#### Your instructions:
Among the following entries, count the lines that contain "трех" and report only the result.

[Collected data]

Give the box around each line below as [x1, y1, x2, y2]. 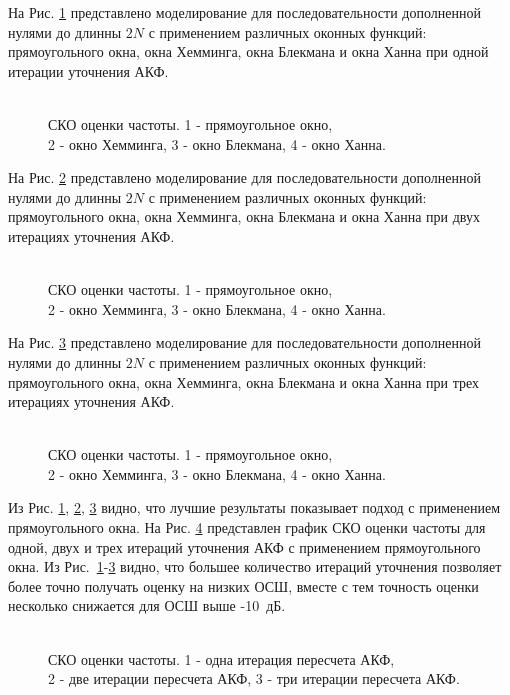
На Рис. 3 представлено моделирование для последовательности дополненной [8, 332, 481, 353]
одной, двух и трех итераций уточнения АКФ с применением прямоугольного [8, 536, 481, 557]
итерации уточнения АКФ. [8, 60, 169, 81]
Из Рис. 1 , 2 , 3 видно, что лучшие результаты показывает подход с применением [8, 497, 501, 518]
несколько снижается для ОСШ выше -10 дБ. [8, 595, 286, 616]
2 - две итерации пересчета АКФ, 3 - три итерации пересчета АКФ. [48, 668, 460, 689]
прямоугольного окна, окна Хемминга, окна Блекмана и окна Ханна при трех [8, 371, 479, 392]
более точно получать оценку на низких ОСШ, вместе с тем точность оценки [8, 575, 479, 596]

#### Written response:
2